Question

ɪғ х³ + 8х² + ĸх+ 18 ɪs ᴄᴏᴍᴘʟᴇᴛʏ ᴅɪᴠɪsɪʙʟᴇ вy х² + 6х +9 ᴛʜᴇɴ ғɪɴᴅ ᴋ ​

Answer 1

Given:-

• $x^{3} + 8x^{2} + kx + 18$   is completely divisible by  $x^{2} + 6x + 9$ .

To Find:-

• Value of k .

Solution:-

Here, It is given that $x^{3} + 8x^{2} + kx + 18$   is completely divisible by  $x^{2} + 6x + 9$ .

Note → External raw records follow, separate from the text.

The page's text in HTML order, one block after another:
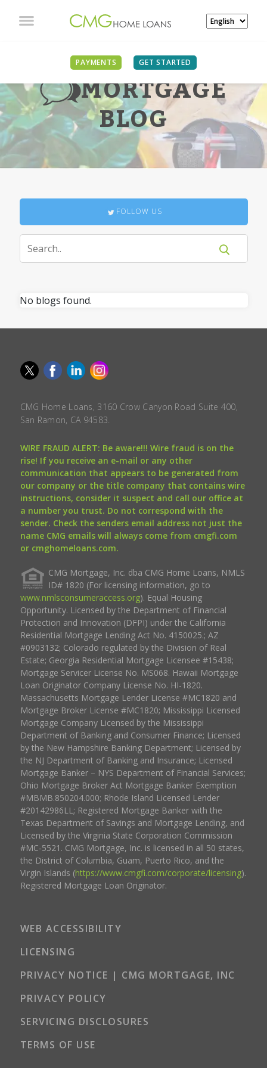
PAYMENTS GET STARTED
MORTGAGE
BLOG
FOLLOW US
No blogs found.
CMG Home Loans, 3160 Crow Canyon Road Suite 400,
San Ramon, CA 94583.
WIRE FRAUD ALERT: Be aware!!! Wire fraud is on the
rise! If you receive an e-mail or any other
communication that appears to be generated from
our company or the title company that contains wire
instructions, consider it suspect and call our office at
a number you trust. Do not correspond with the
sender. Check the senders email address not just the
name CMG emails will always come from cmgfi.com
or cmghomeloans.com.
CMG Mortgage, Inc. dba CMG Home Loans, NMLS
ID# 1820 (For licensing information, go to
www.nmlsconsumeraccess.org). Equal Housing
Opportunity. Licensed by the Department of Financial
Protection and Innovation (DFPI) under the California
Residential Mortgage Lending Act No. 4150025.; AZ
#0903132; Colorado regulated by the Division of Real
Estate; Georgia Residential Mortgage Licensee #15438;
Mortgage Servicer License No. MS068. Hawaii Mortgage
Loan Originator Company License No. HI-1820.
Massachusetts Mortgage Lender License #MC1820 and
Mortgage Broker License #MC1820; Mississippi Licensed
Mortgage Company Licensed by the Mississippi
Department of Banking and Consumer Finance; Licensed
by the New Hampshire Banking Department; Licensed by
the NJ Department of Banking and Insurance; Licensed
Mortgage Banker – NYS Department of Financial Services;
Ohio Mortgage Broker Act Mortgage Banker Exemption
#MBMB.850204.000; Rhode Island Licensed Lender
#20142986LL; Registered Mortgage Banker with the
Texas Department of Savings and Mortgage Lending, and
Licensed by the Virginia State Corporation Commission
#MC-5521. CMG Mortgage, Inc. is licensed in all 50 states,
the District of Columbia, Guam, Puerto Rico, and the
Virgin Islands (https://www.cmgfi.com/corporate/licensing).
Registered Mortgage Loan Originator.
WEB ACCESSIBILITY
LICENSING
PRIVACY NOTICE | CMG MORTGAGE, INC
PRIVACY POLICY
SERVICING DISCLOSURES
TERMS OF USE

So, Let f(x) = $x^{3} + 8x^{2} + kx + 18$

and, g(x) = $x^{2} + 6x + 9$

Now, From remainder theorem we have,

g(x) = $x^{2} + 6x + 9$ = 0

    ⇒ $x^{2} + 3x + 3x + 9 = 0$

    ⇒ $x (x + 3) + 3(x + 3)$ = 0

    ⇒ $(x + 3) (x + 3)$ = 0

    ⇒ $x = -3$

Now, putting the value of $x$ in f(x) we get,

f(-3) = $(-3)^{3} + 8(-3)^{2} + k(-3) + 18$ = 0

     ⇒ $-27 + 72 - 3k + 18$ = 0

     ⇒ $3k = 63$

     ⇒ $k = \dfrac{63}{3}$

     ⇒ k = 21

Hence, the value of k in $x^{3} + 8x^{2} + kx + 18$ is 21.

Some important terms:-

• Remainder Theorem :- According to this theorem, if we divide a polynomial P(x) by a factor ( x - a ); that isn’t essentially an element of the polynomial; you will find a smaller polynomial along with a remainder. This remainder that has been obtained is actually a value of P(x) at x = a, specifically P(a). So basically, x - a is the divisor of P(x) if and only if P(a) = 0.